突然教室が騒がしくなって、はっと顔を上げた。さっきまで黙って先生の話を聞いていたクラスメイトたちが、それぞれのペアと英語で会話を始めていた。慌てて教科書に目を落としたけれど、私はページさえ開いていなかった。


「13ページだって」


狼狽えていたところに突然声を掛けられて、思わず肩が弾んだ。それすら恥ずかしくてぎこちない動きで隣をちらりと見る。佳貴が、ここ、と大きな挿絵の入った13ページを指さした。


「ありがとう」


そのページに書かれた例文を使ってペアに質問をするということだったらしい。名前や誕生日、好きな食べ物などをお互いに聞き出して、それから趣味の話になった。思いがけないチャンスだった。


「What’s your hobby?」

「I really love to listen to music」

「What’kind of music do you like?」

「I like rock music」


そこまで答えて、それ以上は英語力が続かなかった。けれど私の答えを聞いた佳貴の目が輝いたのを見逃さなかった。

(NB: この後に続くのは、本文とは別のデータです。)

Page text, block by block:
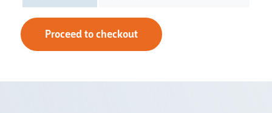
Proceed to checkout
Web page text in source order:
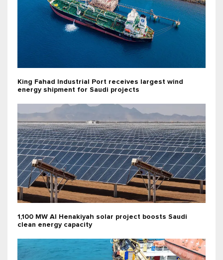
King Fahad Industrial Port receives largest wind
energy shipment for Saudi projects
1,100 MW Al Henakiyah solar project boosts Saudi
clean energy capacity
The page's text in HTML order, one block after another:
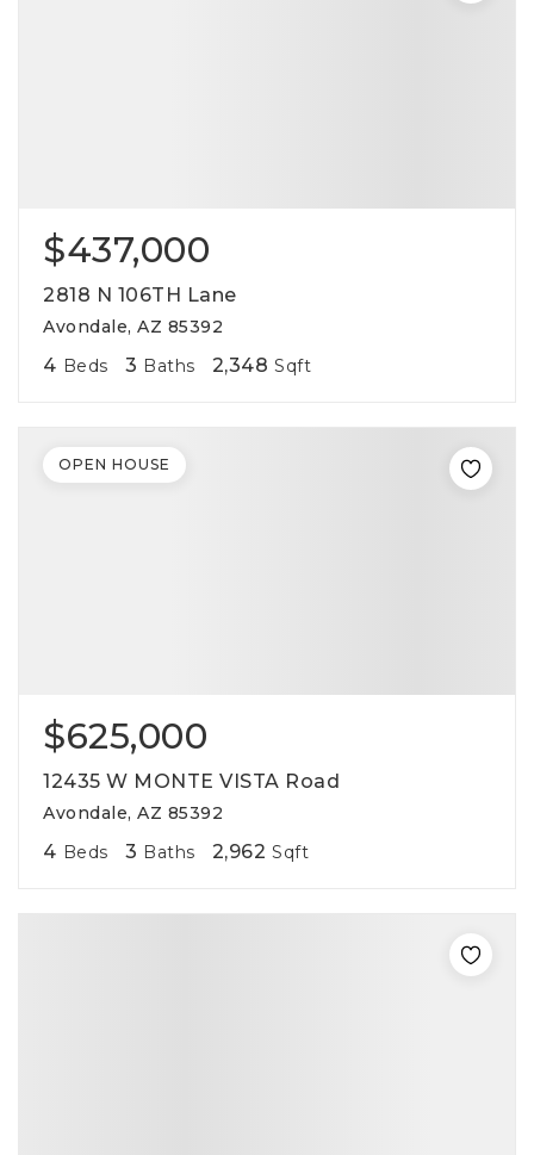
$437,000
2818 N 106TH Lane
Avondale, AZ 85392
4 Beds 3 Baths 2,348 Sqft
$625,000
12435 W MONTE VISTA Road
Avondale, AZ 85392
4 Beds 3 Baths 2,962 Sqft
OPEN HOUSE

「そういえばこの前ちらっと見ちゃったんだけどさ、筧くんも邦ロック好きなの?」


雑誌を広げていたのを見てしまったと素直に白状すると、佳貴は予想に反して嬉しそうな笑みを浮かべた。


「めっちゃ好き!」


声のボリュームを必死で抑えながら、私たちは逸る思いのままに早口で喋り続けた。佳貴は有名なバンドはもちろん、私が好きなマイナーバンドのことまで知っていた。


「シルビーめっちゃ良いよな!」


彼がそう言ったとき、思わず涙が滲んだ。私が勧めるまでもなくシルビーのことを知っている人に、彼らの曲を良いという人に初めて出会ったのだ。好きなものを共有できるひとがいるというのは、これほどまでに嬉しいことなのかと感動してしまった。


佳貴が好きなバンドのなかには聞いたことがあるものも、名前しか知らないものもあった。私たちはお互いにお勧めのバンドを紹介しあったりCDを貸し借りしたりするようになって、あっという間に仲良くなった。二人でライブに出かけることも少なくなかった。


 佳貴は小さな頃にピアノを習っていて、中学生でロックに目覚めるとベースを始めた。私とは違ってただ聴くだけじゃ物足りなかったらしい。うちの高校には軽音楽部が無かったから、二年生になる頃には他校の生徒たちとバンドを組み、ベーシストになった。


有名無名を問わず、ステージの上で音楽を奏でる人種にどうしようもなく憧れを抱いていた私は、間近でバンドを見られることが嬉しくて、頻繁に練習を見学させてもらっていた。


学校では私と佳貴が付き合っているという噂が流れたけれど、私たちの間にはそんな雰囲気は無かった。一緒に夢を追っている同志のような気持ちだった。